Use exploration policy	Option to use exploration policy during evaluation episodes. When this option is disabled (default) the agent uses its base greedy policy when selecting actions during an evaluation episode. When you enable this option, the agent uses its base exploration policy when selecting actions during an evaluation episode.

For more information on evaluation options, see rlEvaluator.

Specify Hyperparameter Tuning Options

Hyperparameter tuning consists in a series of training experiments, also referred to as trials, designed to select the best combination of hyperparameters. To enable a hyperparameter tuning session, on the Train tab, click on the Tune Hyperparameters button.

To specify hyperparameter tuning options, select Tune Hyperparameters > Hyperparameter tuning options.

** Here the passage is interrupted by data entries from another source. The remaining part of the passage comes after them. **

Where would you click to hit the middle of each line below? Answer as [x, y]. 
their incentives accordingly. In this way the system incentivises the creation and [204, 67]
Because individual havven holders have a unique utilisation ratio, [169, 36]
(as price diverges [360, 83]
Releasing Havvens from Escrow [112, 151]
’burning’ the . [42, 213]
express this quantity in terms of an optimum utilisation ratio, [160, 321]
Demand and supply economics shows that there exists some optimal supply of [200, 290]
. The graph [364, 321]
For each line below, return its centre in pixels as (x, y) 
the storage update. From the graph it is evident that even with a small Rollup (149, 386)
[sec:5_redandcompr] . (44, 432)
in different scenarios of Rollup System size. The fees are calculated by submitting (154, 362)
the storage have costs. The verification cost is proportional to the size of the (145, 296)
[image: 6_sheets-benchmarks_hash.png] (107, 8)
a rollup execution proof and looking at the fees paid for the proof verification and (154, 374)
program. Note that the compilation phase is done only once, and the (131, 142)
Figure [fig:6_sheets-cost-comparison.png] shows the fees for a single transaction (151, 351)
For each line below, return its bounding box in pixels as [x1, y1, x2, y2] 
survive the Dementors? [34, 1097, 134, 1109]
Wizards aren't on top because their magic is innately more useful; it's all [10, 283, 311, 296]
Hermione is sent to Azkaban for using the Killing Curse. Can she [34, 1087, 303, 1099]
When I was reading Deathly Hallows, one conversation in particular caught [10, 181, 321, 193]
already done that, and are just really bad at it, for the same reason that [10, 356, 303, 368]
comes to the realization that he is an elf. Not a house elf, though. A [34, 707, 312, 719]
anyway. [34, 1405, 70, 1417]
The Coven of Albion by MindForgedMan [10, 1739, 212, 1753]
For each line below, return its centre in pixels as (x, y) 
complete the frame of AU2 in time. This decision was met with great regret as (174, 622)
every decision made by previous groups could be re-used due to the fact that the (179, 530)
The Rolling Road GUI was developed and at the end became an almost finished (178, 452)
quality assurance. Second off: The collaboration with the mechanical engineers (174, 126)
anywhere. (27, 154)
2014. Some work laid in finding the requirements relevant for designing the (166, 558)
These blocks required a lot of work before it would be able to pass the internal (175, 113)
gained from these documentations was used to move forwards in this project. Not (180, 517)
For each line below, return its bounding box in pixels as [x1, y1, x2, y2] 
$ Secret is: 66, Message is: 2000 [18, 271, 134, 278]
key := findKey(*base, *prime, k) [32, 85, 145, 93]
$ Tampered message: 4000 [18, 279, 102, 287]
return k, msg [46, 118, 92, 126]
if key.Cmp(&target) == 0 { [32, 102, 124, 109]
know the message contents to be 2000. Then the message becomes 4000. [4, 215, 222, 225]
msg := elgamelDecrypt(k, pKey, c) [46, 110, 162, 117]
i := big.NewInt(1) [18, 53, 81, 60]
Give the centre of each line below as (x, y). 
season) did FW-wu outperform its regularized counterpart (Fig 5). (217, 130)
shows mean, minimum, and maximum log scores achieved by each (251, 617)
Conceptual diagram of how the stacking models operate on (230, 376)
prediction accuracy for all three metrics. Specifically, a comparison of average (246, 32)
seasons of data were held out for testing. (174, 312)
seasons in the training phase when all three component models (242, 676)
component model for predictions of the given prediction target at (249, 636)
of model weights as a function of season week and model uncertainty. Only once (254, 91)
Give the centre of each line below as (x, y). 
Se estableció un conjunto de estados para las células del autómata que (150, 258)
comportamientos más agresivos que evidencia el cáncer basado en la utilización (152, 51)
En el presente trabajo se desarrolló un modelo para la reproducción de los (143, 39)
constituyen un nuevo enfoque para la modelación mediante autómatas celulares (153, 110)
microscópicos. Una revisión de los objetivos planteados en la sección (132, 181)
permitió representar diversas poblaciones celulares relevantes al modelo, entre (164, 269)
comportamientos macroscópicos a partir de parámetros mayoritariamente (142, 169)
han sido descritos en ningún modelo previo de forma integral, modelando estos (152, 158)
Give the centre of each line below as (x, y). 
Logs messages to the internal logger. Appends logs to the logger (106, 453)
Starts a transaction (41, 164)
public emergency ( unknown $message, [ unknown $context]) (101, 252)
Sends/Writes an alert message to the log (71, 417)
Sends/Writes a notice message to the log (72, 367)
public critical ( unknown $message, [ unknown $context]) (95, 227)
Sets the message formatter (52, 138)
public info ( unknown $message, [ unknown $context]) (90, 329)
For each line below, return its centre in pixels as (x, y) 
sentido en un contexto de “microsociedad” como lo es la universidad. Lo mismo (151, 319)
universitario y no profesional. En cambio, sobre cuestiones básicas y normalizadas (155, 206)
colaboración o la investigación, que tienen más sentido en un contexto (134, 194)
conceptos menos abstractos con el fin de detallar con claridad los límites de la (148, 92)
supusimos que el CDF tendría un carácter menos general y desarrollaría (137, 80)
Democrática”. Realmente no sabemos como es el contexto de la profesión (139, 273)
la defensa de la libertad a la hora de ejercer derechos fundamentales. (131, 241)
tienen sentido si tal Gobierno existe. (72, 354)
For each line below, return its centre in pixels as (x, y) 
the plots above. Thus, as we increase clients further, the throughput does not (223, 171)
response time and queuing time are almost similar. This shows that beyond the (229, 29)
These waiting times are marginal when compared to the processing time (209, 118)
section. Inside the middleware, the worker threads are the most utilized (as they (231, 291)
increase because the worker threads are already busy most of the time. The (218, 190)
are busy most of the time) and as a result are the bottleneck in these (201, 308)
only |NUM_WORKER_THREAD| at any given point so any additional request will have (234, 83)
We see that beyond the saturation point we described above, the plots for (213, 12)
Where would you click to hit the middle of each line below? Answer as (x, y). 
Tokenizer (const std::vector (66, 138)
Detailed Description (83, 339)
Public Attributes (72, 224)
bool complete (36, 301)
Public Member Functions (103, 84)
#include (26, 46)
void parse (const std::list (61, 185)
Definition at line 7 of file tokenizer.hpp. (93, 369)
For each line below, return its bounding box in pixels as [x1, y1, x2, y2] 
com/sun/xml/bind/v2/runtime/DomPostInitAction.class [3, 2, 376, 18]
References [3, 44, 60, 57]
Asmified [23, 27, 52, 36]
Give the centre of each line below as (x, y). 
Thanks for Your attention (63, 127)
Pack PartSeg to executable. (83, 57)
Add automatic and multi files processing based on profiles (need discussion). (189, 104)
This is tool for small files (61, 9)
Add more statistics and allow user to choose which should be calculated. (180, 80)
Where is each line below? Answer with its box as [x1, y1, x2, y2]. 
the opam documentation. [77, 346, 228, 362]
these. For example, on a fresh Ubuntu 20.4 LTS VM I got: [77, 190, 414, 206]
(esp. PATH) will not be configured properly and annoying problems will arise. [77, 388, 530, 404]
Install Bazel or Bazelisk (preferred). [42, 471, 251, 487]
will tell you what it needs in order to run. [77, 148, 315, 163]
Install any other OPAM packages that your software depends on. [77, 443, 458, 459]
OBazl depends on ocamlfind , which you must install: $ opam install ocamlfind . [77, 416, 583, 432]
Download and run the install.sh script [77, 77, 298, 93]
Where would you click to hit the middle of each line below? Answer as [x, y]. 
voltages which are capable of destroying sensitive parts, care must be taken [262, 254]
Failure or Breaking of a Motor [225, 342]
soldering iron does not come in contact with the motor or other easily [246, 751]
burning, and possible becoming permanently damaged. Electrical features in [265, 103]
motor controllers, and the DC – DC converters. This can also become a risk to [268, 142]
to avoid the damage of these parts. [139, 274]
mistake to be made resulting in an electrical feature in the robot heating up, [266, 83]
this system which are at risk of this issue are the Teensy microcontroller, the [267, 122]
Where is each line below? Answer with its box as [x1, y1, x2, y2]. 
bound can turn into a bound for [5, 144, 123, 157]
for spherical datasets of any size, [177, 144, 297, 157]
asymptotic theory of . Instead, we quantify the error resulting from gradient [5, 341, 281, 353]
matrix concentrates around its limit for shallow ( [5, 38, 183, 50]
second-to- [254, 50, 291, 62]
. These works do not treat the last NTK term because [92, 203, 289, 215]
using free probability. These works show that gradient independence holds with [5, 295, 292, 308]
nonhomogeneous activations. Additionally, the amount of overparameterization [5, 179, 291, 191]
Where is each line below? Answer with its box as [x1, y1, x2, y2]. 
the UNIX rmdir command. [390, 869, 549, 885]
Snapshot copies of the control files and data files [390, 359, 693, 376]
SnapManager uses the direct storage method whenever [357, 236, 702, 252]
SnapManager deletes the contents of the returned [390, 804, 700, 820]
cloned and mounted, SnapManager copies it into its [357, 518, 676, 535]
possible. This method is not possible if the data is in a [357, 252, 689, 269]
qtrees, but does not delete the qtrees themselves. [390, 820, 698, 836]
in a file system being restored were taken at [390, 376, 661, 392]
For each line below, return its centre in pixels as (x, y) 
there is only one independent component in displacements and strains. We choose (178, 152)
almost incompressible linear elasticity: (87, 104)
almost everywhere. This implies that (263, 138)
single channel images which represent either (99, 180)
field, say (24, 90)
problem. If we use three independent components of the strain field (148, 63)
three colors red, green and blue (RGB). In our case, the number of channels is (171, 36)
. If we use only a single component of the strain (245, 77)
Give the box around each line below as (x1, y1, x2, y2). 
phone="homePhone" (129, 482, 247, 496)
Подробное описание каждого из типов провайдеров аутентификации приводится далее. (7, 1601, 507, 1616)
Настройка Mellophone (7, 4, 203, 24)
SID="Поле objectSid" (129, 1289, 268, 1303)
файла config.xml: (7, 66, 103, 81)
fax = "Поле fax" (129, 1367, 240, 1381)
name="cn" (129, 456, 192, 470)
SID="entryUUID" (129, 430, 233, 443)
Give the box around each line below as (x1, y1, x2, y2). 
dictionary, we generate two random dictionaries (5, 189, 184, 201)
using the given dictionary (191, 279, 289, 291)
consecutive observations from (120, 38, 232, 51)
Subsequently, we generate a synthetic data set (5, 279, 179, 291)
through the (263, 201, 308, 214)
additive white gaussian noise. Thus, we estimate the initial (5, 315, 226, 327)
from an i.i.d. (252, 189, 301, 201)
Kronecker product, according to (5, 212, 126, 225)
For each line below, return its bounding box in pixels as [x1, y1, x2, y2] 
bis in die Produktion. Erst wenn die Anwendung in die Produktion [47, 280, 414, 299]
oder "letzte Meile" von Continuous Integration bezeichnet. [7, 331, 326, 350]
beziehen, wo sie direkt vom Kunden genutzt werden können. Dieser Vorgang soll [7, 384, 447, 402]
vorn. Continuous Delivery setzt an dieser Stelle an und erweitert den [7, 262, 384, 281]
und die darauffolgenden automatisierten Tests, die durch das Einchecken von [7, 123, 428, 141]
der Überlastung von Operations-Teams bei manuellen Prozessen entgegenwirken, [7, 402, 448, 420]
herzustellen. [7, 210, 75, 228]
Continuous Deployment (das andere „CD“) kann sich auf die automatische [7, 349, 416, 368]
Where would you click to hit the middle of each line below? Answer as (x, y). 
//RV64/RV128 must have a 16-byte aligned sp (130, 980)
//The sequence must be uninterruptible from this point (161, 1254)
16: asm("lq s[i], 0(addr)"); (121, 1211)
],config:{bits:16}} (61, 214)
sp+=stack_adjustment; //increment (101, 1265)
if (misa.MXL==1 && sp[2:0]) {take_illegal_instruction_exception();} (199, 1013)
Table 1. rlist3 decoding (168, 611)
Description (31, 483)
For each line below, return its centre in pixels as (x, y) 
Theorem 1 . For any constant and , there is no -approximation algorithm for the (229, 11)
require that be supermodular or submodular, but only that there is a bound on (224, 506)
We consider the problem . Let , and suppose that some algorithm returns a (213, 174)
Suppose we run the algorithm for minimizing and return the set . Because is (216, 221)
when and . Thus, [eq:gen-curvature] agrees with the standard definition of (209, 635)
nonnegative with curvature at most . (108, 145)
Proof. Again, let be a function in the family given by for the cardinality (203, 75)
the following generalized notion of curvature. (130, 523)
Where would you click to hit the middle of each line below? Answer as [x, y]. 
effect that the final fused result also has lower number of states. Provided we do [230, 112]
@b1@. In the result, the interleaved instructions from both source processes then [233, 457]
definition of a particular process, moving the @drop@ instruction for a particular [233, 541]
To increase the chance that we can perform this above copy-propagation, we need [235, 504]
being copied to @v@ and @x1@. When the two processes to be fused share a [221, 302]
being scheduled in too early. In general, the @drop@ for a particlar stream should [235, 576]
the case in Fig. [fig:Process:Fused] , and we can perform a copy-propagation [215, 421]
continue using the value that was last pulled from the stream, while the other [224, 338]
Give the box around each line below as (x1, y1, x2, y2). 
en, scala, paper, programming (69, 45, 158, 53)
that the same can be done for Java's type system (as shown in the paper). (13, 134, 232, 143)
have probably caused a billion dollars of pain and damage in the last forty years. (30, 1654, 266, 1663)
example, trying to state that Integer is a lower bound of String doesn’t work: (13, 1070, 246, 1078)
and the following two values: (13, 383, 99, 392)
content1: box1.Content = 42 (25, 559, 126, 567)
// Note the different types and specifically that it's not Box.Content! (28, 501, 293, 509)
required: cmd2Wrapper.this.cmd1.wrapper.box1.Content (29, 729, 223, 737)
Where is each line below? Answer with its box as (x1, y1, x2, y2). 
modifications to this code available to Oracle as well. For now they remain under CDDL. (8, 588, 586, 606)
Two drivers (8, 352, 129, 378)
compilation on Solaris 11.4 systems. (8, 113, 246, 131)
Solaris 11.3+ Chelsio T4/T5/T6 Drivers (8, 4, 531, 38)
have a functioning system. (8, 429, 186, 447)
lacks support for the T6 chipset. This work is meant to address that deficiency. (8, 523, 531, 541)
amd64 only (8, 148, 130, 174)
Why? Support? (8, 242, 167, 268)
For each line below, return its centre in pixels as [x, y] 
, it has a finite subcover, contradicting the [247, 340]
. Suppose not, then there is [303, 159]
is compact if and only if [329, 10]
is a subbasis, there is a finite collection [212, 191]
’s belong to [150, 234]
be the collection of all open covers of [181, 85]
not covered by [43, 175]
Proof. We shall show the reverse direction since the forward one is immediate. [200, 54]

Hyperparameter tuning options dialog box

In the Tuning Options dialog box, you can specify these training options:

Option	Description
Enable hyperparameter tuning	Enables hyperparameter tuning. This option gets selected also when you click on the Tune Hyperparameters button..
Tuning algorithm	Tuning algorithm, specified as one of these values: `Bayesian optimization` — Use Bayesian optimization. This option requires Statistics and Machine Learning Toolbox™. Bayesian optimization performs an adaptive search on the hyperparameter space. For more information, see Bayesian Optimization Algorithm (Statistics and Machine Learning Toolbox). `Grid search` — Use grid search. Grid search performs an exhaustive sweep over the hyperparameter space.
Hyperparameter selection	The Hyperparameter selection section allows you to select up to six parameters to be tuned, depending on the agent type. You can tune the learning rates used by the critic and, if available, the actor, mini-batch size, discount factor. You can also tune exploration parameters such as the action noise standard deviation and its decay rate or the epsilon decay rate and its decay rate. You can enable the tuning of a hyperparameter by selecting the corresponding Optimize check box. You can then adjust the hyperparameter search range using the corresponding Min and Max fields. Check Log Scaling to space the grid points logarithmically for the search dimension corresponding to the hyperparameter. For more information about the hyperparameter that you can tune in the app and their default range, see Hyperparameter Selection.
Restore Defaults	Click this button to reset the hyperparameter configuration.
Tuning goal	Tuning goal, specified as one of these values: `Learning performance` — When you specify this option, the score computed for each trial (that is, for each training) is the final average episodic reward for that trial. `Grid search` — Specify this option to perform an exhaustive sweep over all the points in the hyperparameter grid.
Random seed	Initial random seeds used for each hyperparameter tuning training run, specified as a nonnegative integer.
Max trial evaluations	Maximum number of trials (training experiments). When the number of completed trials reaches this value, the software selects the combination of hyperparameters that yields the best score.
Max time (hours)	Maximum time in hours to perform tuning. When the time elapsed from the beginning of the hyperparameter tuning session reaches this value, the software does not perform additional training experiments. The software then selects the combination of hyperparameters that yield the best score.
Save artifacts to disk	Enable or disable saving artifacts, (that is, the tuned agent and training result) to disk.
Save directory	Directory in which the software saves the artifacts.

Hyperparameter Selection

The hyperparameter selection section of the hyperparameter Tuning Options dialog box allows you to tune these hyperparameters.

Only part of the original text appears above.